Quelle: Caroline Seidel/dpa

Berlin. Heftige Regengüsse führen oft zu nassen Kellern. Mieter sollten bei einer solchen Wetterlage selber kontrollieren, ob ihr gemieteter Kellerraum trocken geblieben ist - und bei Bedarf selbst mit der Bekämpfung von Schäden beginnen.

"Der Vermieter ist in erster Linie für die Gemeinschaftsflächen verantwortlich", erklärt Jutta Hartmann vom Deutschen Mieterbund in Berlin. Steht das Wasser im Keller und die Mieter informieren ihren Vermieter nicht, können sie im Zweifel in Mithaftung genommen werden.

"Wenn sie den Schaden gemeldet haben, es passiert aber nichts, müssen sie im Zweifel selber aktiv werden", sagt Hartmann. Das heißt: Wenn der Vermieter nicht reagiert, können Mieter zum Beispiel die Feuerwehr oder einen Notdienst rufen, damit das Wasser im Keller abgepumpt wird. "Mieter haben eine Mitwirkungspflicht", so Hartmann.

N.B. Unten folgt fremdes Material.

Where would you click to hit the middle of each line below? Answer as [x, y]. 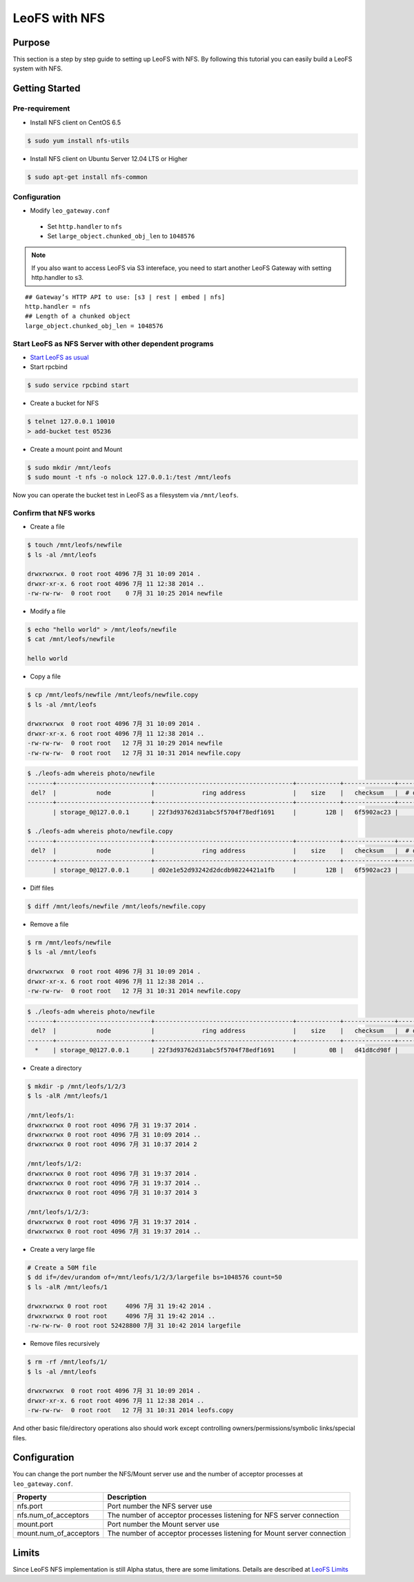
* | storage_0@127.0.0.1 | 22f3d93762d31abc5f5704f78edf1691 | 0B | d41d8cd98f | [217, 1050]
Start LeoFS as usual [59, 357]
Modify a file [48, 611]
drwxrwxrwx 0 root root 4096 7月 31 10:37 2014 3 [112, 1193]
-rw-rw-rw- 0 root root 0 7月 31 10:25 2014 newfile [125, 593]
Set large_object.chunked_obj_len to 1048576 [121, 236]
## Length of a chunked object [78, 316]
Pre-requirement [41, 108]
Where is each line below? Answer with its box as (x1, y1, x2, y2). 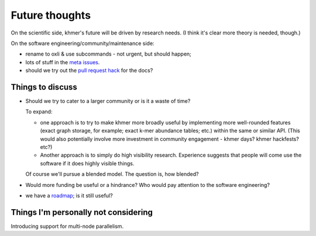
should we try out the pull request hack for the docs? (25, 67, 153, 74)
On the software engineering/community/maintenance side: (11, 40, 154, 47)
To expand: (25, 108, 53, 115)
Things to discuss (11, 82, 77, 92)
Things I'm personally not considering (11, 207, 153, 217)
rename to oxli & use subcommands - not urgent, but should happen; (25, 50, 191, 58)
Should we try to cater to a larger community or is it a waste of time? (25, 98, 191, 105)
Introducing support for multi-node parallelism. (11, 223, 124, 230)
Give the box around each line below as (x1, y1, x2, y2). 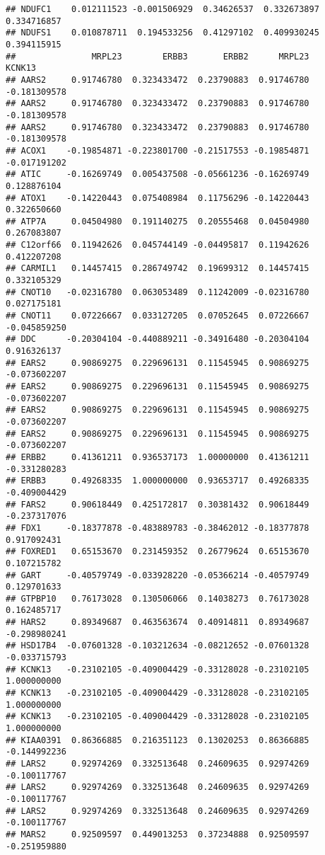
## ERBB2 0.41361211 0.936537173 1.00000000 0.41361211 (6, 452, 309, 462)
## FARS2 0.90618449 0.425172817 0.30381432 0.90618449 (6, 499, 309, 510)
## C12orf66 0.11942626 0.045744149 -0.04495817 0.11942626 (6, 240, 309, 251)
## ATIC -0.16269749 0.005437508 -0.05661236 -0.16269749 (6, 169, 309, 180)
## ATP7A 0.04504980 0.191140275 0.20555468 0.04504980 (6, 216, 309, 226)
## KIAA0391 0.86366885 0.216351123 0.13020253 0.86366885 (6, 735, 309, 745)
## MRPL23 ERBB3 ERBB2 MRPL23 (6, 51, 309, 62)
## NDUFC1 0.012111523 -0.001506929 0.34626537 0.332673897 (6, 4, 319, 14)
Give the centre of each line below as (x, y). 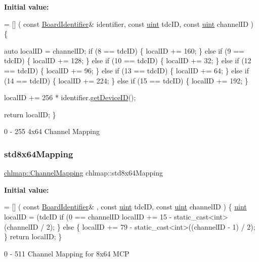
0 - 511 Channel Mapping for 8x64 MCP (67, 253)
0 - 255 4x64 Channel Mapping (52, 131)
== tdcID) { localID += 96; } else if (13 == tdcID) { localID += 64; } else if (126, 70)
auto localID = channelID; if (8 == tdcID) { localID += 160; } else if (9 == (124, 50)
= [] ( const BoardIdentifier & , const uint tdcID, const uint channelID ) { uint (125, 207)
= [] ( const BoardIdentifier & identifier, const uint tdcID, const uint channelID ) (129, 24)
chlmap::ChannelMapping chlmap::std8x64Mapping (84, 173)
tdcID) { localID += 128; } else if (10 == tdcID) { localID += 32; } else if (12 (128, 60)
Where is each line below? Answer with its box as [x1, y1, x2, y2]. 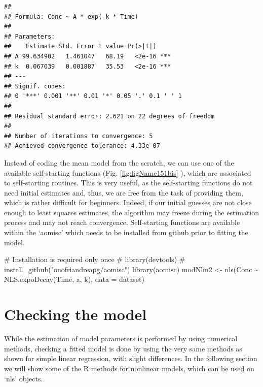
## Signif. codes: [4, 82, 66, 90]
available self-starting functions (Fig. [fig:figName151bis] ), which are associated [4, 167, 251, 178]
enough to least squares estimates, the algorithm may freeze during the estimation [4, 207, 259, 217]
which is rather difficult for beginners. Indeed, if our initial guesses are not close [4, 197, 252, 208]
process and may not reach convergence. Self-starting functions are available [4, 217, 240, 228]
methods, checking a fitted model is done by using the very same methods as [4, 343, 242, 353]
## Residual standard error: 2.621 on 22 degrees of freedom [4, 112, 215, 120]
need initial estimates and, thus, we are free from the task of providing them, [4, 187, 243, 198]
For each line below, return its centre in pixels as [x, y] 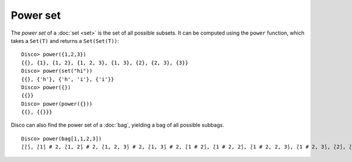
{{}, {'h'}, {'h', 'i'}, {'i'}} [68, 79]
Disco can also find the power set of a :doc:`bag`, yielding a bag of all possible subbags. [118, 125]
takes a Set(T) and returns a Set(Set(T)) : [65, 41]
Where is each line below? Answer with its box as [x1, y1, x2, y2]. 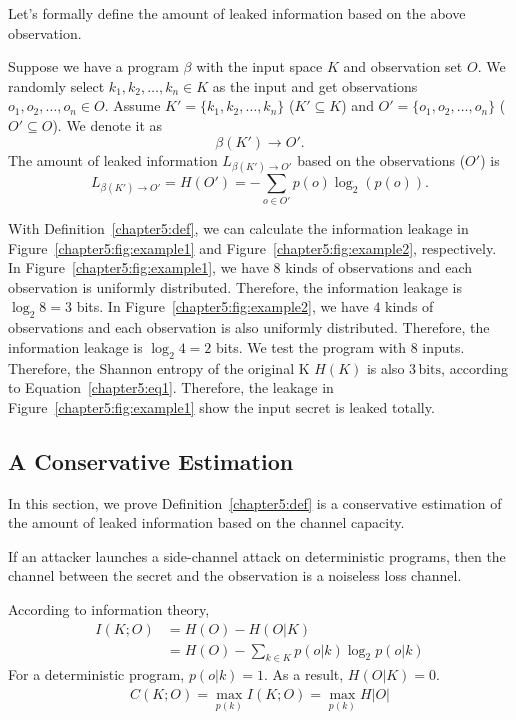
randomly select [8, 75, 105, 96]
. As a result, [264, 664, 344, 685]
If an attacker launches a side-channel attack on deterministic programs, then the [8, 545, 506, 566]
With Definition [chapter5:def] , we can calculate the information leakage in [8, 218, 469, 239]
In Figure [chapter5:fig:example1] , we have [8, 257, 269, 278]
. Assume [104, 95, 161, 116]
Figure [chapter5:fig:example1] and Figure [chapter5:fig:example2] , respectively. [8, 237, 497, 258]
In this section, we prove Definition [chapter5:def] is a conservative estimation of [8, 492, 502, 513]
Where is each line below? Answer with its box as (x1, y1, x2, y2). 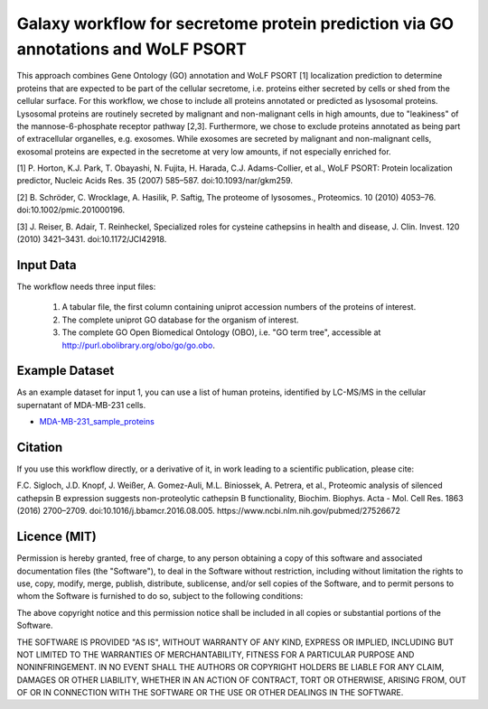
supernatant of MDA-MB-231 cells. (16, 399, 146, 410)
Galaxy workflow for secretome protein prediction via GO (16, 14, 455, 33)
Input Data (16, 257, 77, 273)
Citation (16, 440, 63, 455)
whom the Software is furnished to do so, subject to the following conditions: (16, 591, 304, 602)
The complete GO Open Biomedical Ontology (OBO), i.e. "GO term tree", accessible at (61, 327, 381, 338)
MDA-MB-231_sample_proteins (39, 416, 155, 427)
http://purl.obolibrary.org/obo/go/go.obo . (61, 340, 216, 350)

Das bedeutet auch, dass Mieter bei längerer Abwesenheit sicherheitshalber die Fenster ihrer Wohnung schließen. Tun sie das nicht, riskieren sie eine fristlose Kündigung. Das gilt zumindest dann, wenn es während der Abwesenheit zu einem Wasserschaden kommt, hat das Landgericht Berlin entschieden (Az.: 65 S 268/13).

Wasserschäden werden in der Regel von der Hausrat- oder der Wohngebäudeversicherung ersetzt. Schäden durch heftige Niederschläge bezahlt aber nur eine zusätzliche Elementarschadenversicherung. Der Versicherer sollte nach dem Schaden unverzüglich informiert werden.

Wer den Schaden schriftlich meldet, sollte dies per Einschreiben mit Rückschein tun. Hilfreich ist es, Fotos zu machen und eine Liste der beschädigten Gegenstände zu erstellen. Diese sollten allerdings nie ohne ausdrückliche Zustimmung des Versicherers entsorgt werden.